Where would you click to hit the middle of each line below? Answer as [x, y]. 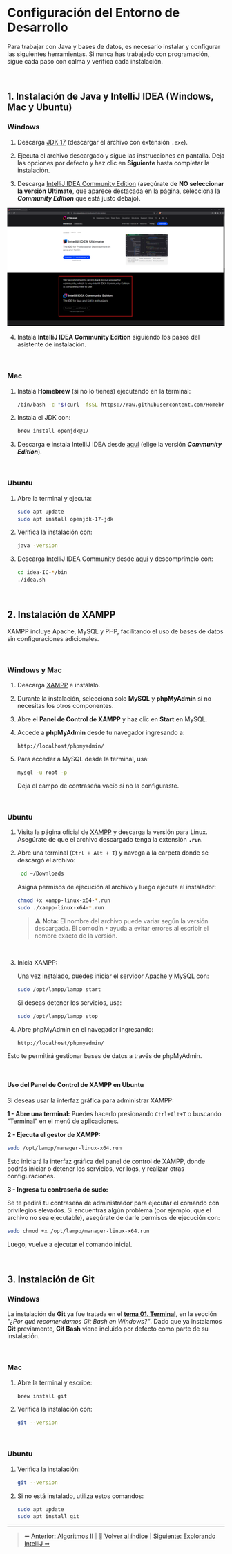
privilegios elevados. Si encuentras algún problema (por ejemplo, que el [109, 1210]
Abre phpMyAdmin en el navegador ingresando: [85, 1029]
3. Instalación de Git [51, 1279]
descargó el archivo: [46, 860]
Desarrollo [38, 27]
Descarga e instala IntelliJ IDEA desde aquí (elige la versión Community [119, 445]
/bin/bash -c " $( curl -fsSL [58, 405]
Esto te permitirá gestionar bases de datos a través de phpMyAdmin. [105, 1055]
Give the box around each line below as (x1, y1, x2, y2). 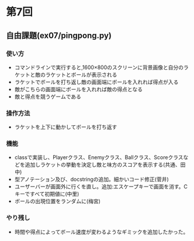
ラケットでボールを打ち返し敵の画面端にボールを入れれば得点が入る (14, 78, 179, 85)
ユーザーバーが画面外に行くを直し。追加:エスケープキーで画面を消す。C (14, 183, 188, 190)
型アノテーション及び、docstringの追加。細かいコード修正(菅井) (14, 176, 169, 183)
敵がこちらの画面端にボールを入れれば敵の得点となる (14, 85, 143, 92)
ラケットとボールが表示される (45, 71, 117, 78)
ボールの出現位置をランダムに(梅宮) (14, 198, 101, 205)
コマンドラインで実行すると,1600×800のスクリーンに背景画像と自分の (14, 64, 184, 71)
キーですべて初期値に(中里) (14, 191, 79, 198)
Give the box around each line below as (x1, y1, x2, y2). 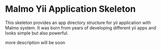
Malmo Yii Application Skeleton (5, 3, 136, 15)
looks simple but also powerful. (5, 30, 69, 36)
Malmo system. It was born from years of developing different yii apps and (5, 25, 157, 30)
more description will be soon (5, 39, 65, 45)
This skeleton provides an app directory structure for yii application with (5, 20, 151, 25)
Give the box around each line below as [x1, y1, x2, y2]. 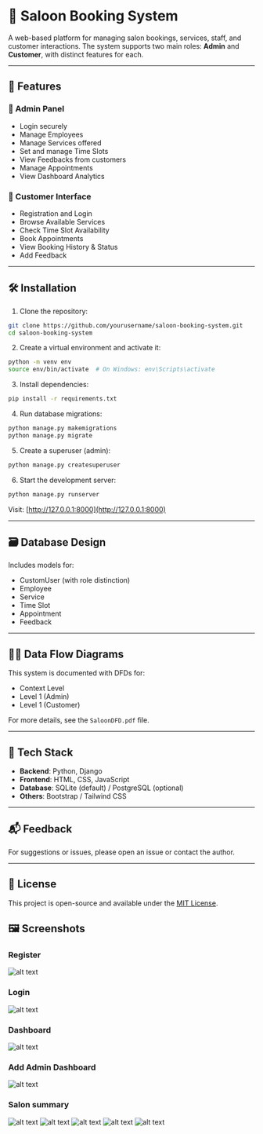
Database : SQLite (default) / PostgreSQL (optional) [19, 783, 184, 792]
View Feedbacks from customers [19, 155, 127, 164]
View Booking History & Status [19, 242, 118, 251]
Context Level [19, 683, 65, 693]
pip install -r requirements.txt [8, 395, 117, 403]
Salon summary [8, 1099, 70, 1110]
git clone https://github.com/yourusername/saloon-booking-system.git [8, 321, 243, 329]
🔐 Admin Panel [8, 104, 65, 115]
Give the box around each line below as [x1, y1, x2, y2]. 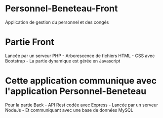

--

● ACTIVITY: The job is to return the listing above exactly, minus its pictures.

● EXERCISE OUTPUT:
Where would you click to hit the middle of each line below? Answer as [x, y]. 
privilegios elevados. Si encuentras algún problema (por ejemplo, que el [109, 1210]
Abre phpMyAdmin en el navegador ingresando: [85, 1029]
3. Instalación de Git [51, 1279]
descargó el archivo: [46, 860]
Desarrollo [38, 27]
Descarga e instala IntelliJ IDEA desde aquí (elige la versión Community [119, 445]
/bin/bash -c " $( curl -fsSL [58, 405]
Esto te permitirá gestionar bases de datos a través de phpMyAdmin. [105, 1055]
Give the box around each line below as (x1, y1, x2, y2). 
ラケットでボールを打ち返し敵の画面端にボールを入れれば得点が入る (14, 78, 179, 85)
ユーザーバーが画面外に行くを直し。追加:エスケープキーで画面を消す。C (14, 183, 188, 190)
型アノテーション及び、docstringの追加。細かいコード修正(菅井) (14, 176, 169, 183)
敵がこちらの画面端にボールを入れれば敵の得点となる (14, 85, 143, 92)
ラケットとボールが表示される (45, 71, 117, 78)
ボールの出現位置をランダムに(梅宮) (14, 198, 101, 205)
コマンドラインで実行すると,1600×800のスクリーンに背景画像と自分の (14, 64, 184, 71)
キーですべて初期値に(中里) (14, 191, 79, 198)
Give the box around each line below as (x1, y1, x2, y2). 
Malmo Yii Application Skeleton (5, 3, 136, 15)
looks simple but also powerful. (5, 30, 69, 36)
Malmo system. It was born from years of developing different yii apps and (5, 25, 157, 30)
more description will be soon (5, 39, 65, 45)
This skeleton provides an app directory structure for yii application with (5, 20, 151, 25)
Give the box around each line below as [x1, y1, x2, y2]. 
Database : SQLite (default) / PostgreSQL (optional) [19, 783, 184, 792]
View Feedbacks from customers [19, 155, 127, 164]
View Booking History & Status [19, 242, 118, 251]
Context Level [19, 683, 65, 693]
pip install -r requirements.txt [8, 395, 117, 403]
Salon summary [8, 1099, 70, 1110]
git clone https://github.com/yourusername/saloon-booking-system.git [8, 321, 243, 329]
🔐 Admin Panel [8, 104, 65, 115]
Give the box around each line below as [x1, y1, x2, y2]. 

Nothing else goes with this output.